ShareGPT-4o-Image:实现多模态模型与GPT-4o级图像生成的对齐
ShareGPT-4o-Image: Aligning Multimodal Models with GPT-4o-Level Image Generation
June 22, 2025
作者: Junying Chen, Zhenyang Cai, Pengcheng Chen, Shunian Chen, Ke Ji, Xidong Wang, Yunjin Yang, Benyou Wang
cs.AI
摘要
近期,多模态生成模型的突破性进展实现了逼真且指令对齐的图像生成,然而诸如GPT-4o-Image等领先系统仍属专有,难以普及。为普及这些能力,我们推出了ShareGPT-4o-Image,这是首个包含45K文本到图像及46K文本加图像到图像数据的数据集,所有数据均利用GPT-4o的图像生成能力合成,旨在提炼其先进的图像生成技术。基于此数据集,我们开发了Janus-4o,一个多模态大语言模型,既能进行文本到图像生成,也能实现文本加图像到图像的生成。Janus-4o不仅显著提升了文本到图像生成的质量,超越了前代Janus-Pro,还新增了对文本加图像到图像生成的支持。尤为突出的是,它仅使用91K合成样本,在8台A800-GPU机器上经过6小时训练,便实现了从零开始的文本加图像到图像生成的卓越性能。我们期望ShareGPT-4o-Image与Janus-4o的发布,能推动逼真且指令对齐的图像生成领域的开放研究。
English
Recent advances in multimodal generative models have unlocked photorealistic,
instruction-aligned image generation, yet leading systems like GPT-4o-Image
remain proprietary and inaccessible. To democratize these capabilities, we
present ShareGPT-4o-Image, the first dataset comprising 45K text-to-image and
46K text-and-image-to-image data, all synthesized using GPT-4o's image
generation capabilities for distilling its advanced image generation abilities.

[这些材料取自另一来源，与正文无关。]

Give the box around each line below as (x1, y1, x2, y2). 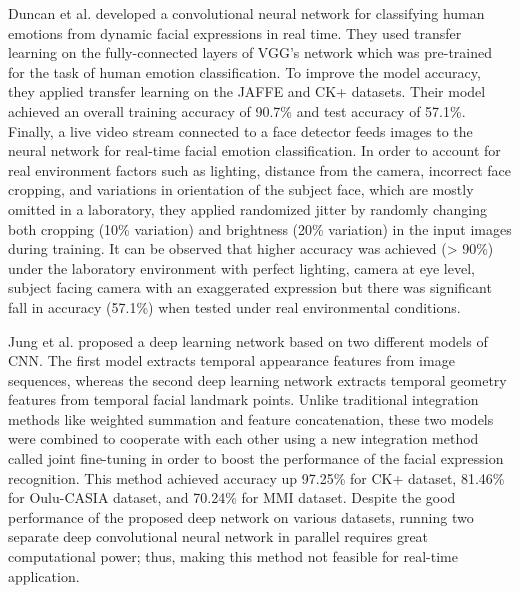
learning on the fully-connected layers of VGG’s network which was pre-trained (8, 42, 493, 63)
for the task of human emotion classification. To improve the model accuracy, (8, 61, 481, 82)
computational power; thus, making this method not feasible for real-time (8, 546, 458, 567)
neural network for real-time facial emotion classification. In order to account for (8, 140, 501, 161)
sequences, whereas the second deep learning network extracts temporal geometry (8, 369, 507, 390)
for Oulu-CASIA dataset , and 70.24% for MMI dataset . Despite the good (8, 487, 456, 508)
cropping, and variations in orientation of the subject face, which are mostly (8, 179, 474, 200)
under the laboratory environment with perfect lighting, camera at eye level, (8, 257, 475, 278)

Leveraging this dataset, we develop Janus-4o, a multimodal large language model
capable of both text-to-image and text-and-image-to-image generation. Janus-4o
not only significantly improves text-to-image generation over its predecessor,
Janus-Pro, but also newly supports text-and-image-to-image generation. Notably,
it achieves impressive performance in text-and-image-to-image generation from
scratch, using only 91K synthetic samples and 6 hours of training on an 8
A800-GPU machine. We hope the release of ShareGPT-4o-Image and Janus-4o will
foster open research in photorealistic, instruction-aligned image generation.